■ **WHAT TO DO**:
The entries that follow must be written out exactly, without any of the pictures they contain.

[Records from a data collection]
────

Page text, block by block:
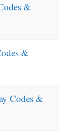
&
&
Codes &
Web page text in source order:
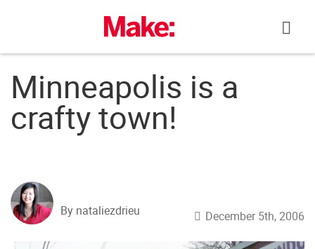
Minneapolis is a
crafty town!
By nataliezdrieu December 5th, 2006
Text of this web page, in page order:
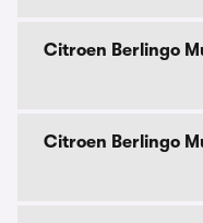
Citroen Berlingo
Citroen Berlingo
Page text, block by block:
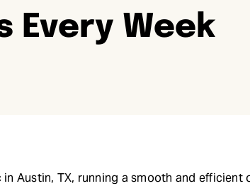
Every Week
in Austin, TX, running a smooth and
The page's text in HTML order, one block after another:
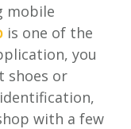
mobile
is one of the
you
shoes or
with a few
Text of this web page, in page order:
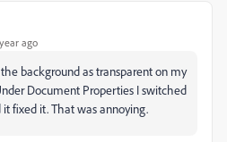
ago
background as transparent on my
Document Properties I switched
fixed it. That was annoying.
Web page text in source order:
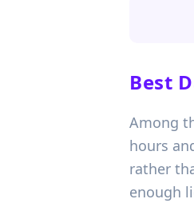
Best
Among
hours
rather
enough
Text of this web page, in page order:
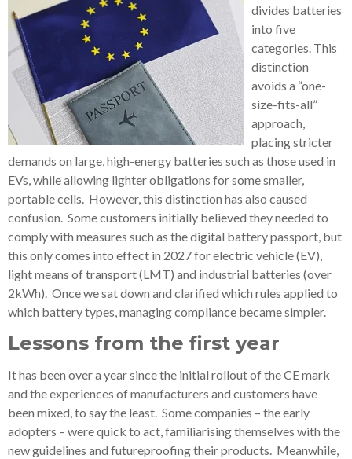
divides batteries
into five
categories. This
distinction
avoids a “one-
size-fits-all”
approach,
placing stricter
demands on large, high-energy batteries such as those used in
EVs, while allowing lighter obligations for some smaller,
portable cells. However, this distinction has also caused
confusion. Some customers initially believed they needed to
comply with measures such as the digital battery passport, but
this only comes into effect in 2027 for electric vehicle (EV),
light means of transport (LMT) and industrial batteries (over
2kWh). Once we sat down and clarified which rules applied to
which battery types, managing compliance became simpler.
Lessons from the first year
It has been over a year since the initial rollout of the CE mark
and the experiences of manufacturers and customers have
been mixed, to say the least. Some companies – the early
adopters – were quick to act, familiarising themselves with the
new guidelines and futureproofing their products. Meanwhile,
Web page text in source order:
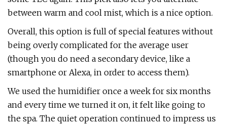
between warm and cool mist, which is a nice option.
Overall, this option is full of special features without
being overly complicated for the average user
(though you do need a secondary device, like a
smartphone or Alexa, in order to access them).
We used the humidifier once a week for six months
and every time we turned it on, it felt like going to
the spa. The quiet operation continued to impress us
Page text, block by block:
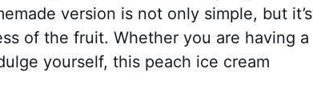
version is not only simple, but it’s
of the fruit. Whether you are having a
yourself, this peach ice cream
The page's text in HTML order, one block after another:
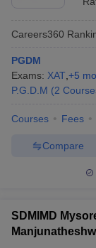
Careers360
PGDM
Exams: XAT +5
P.G.D.M (2
Courses Fees
Compare
SDMIMD
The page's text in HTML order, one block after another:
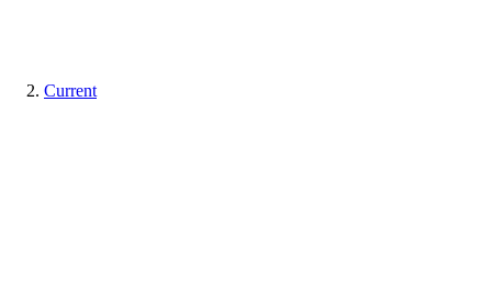
Current
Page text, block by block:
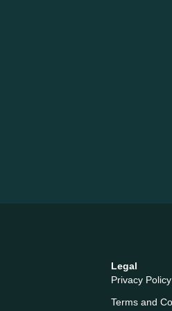
Legal
Privacy Policy
Terms and
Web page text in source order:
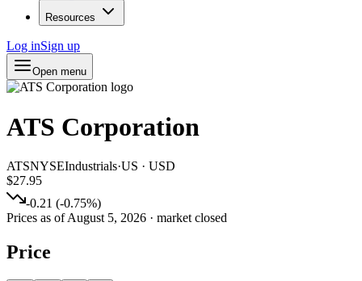
Resources
Log inSign up
Open menu
ATS Corporation
ATSNYSEIndustrials·US · USD
$27.95
-0.21 (-0.75%)
Prices as ofAugust 5, 2026 · market closed
Price
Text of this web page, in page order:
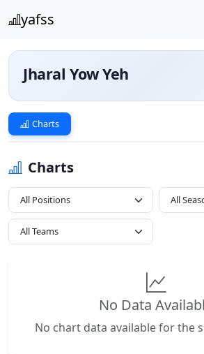
yafss
Jharal Yow Yeh
Charts
Charts
All Positions Loading...
No Data
No chart data available for the
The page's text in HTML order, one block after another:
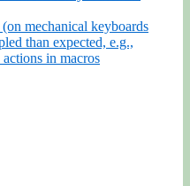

────

■ **TASK RESULT**:
Page text, block by block:
&
&
Codes &
Web page text in source order:
Minneapolis is a
crafty town!
By nataliezdrieu December 5th, 2006
Text of this web page, in page order:
Citroen Berlingo
Citroen Berlingo
Page text, block by block:
Every Week
in Austin, TX, running a smooth and
The page's text in HTML order, one block after another:
mobile
is one of the
you
shoes or
with a few
Text of this web page, in page order:
ago
background as transparent on my
Document Properties I switched
fixed it. That was annoying.
Web page text in source order:
Best
Among
hours
rather
enough
Text of this web page, in page order:
divides batteries
into five
categories. This
distinction
avoids a “one-
size-fits-all”
approach,
placing stricter
demands on large, high-energy batteries such as those used in
EVs, while allowing lighter obligations for some smaller,
portable cells. However, this distinction has also caused
confusion. Some customers initially believed they needed to
comply with measures such as the digital battery passport, but
this only comes into effect in 2027 for electric vehicle (EV),
light means of transport (LMT) and industrial batteries (over
2kWh). Once we sat down and clarified which rules applied to
which battery types, managing compliance became simpler.
Lessons from the first year
It has been over a year since the initial rollout of the CE mark
and the experiences of manufacturers and customers have
been mixed, to say the least. Some companies – the early
adopters – were quick to act, familiarising themselves with the
new guidelines and futureproofing their products. Meanwhile,
Web page text in source order:
between warm and cool mist, which is a nice option.
Overall, this option is full of special features without
being overly complicated for the average user
(though you do need a secondary device, like a
smartphone or Alexa, in order to access them).
We used the humidifier once a week for six months
and every time we turned it on, it felt like going to
the spa. The quiet operation continued to impress us
Page text, block by block:
version is not only simple, but it’s
of the fruit. Whether you are having a
yourself, this peach ice cream
The page's text in HTML order, one block after another:
Careers360
PGDM
Exams: XAT +5
P.G.D.M (2
Courses Fees
Compare
SDMIMD
The page's text in HTML order, one block after another:
Current
Page text, block by block:
Legal
Privacy Policy
Terms and
Web page text in source order:
Resources
Log inSign up
Open menu
ATS Corporation
ATSNYSEIndustrials·US · USD
$27.95
-0.21 (-0.75%)
Prices as ofAugust 5, 2026 · market closed
Price
Text of this web page, in page order:
yafss
Jharal Yow Yeh
Charts
Charts
All Positions Loading...
No Data
No chart data available for the
The page's text in HTML order, one block after another:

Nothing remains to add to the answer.